Another stimulant to be aware of is nicotine. While cigarettes are often thought of as having a calming effect, nicotine is also a stimulant that boosts feelings of stress and anxiety.

The initial feeling of calmness is caused by the feelings of nicotine withdrawal going away as you smoke. But nicotine withdrawal can start again as soon as 2 hours after your last cigarette. And smoking on the whole can enhance both stress and anxiety.

6. Exercise

Like sleeping, exercising can also help your body relax while regulating your hormonal levels. Both of which add up to make regular exercise an effective tool for stress management.
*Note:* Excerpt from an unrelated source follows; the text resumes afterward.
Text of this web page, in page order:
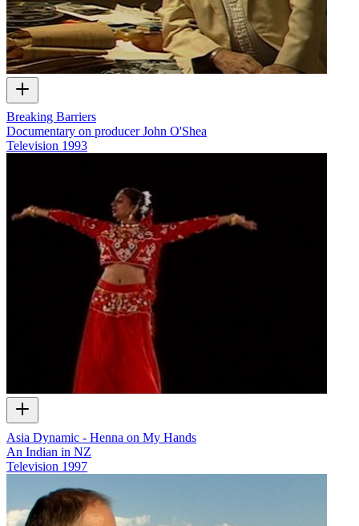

On top of that, regular exercise helps strengthen your cardiovascular system, which is one of the main areas typically affected by long-term stress.

This means that on top of helping you stay calm, regular exercise will also help your body endure some of the negative effects caused by long-term stress. Both aerobic and anaerobic exercise can be useful for mood regulation, and the World Health Organization recommends 150 minutes of aerobic activity every week. Or 30 minutes a day for 5 days a week. That combined with at least 2 days of strength training a week will go a long way towards promoting mood regulation, on top of benefiting your overall health.

7. Practice mindful meditation

Mindful meditation involves focusing on sensory information in order to be both more present and more aware of your current state of mind. It’s one of the most basic types of meditation out there, one that you can practice anywhere at any time in just a couple of minutes. And one of the key benefits of mindful meditation Is lowering one’s stress levels.

There are many methods of mindful meditation out there, some of which include breathing exercises and guided imagery. And research has found mindful meditation to be helpful when dealing with everything from stress to insomnia. So if you’re looking for a way to help you relax, taking some mindful meditation classes and practicing every day might help.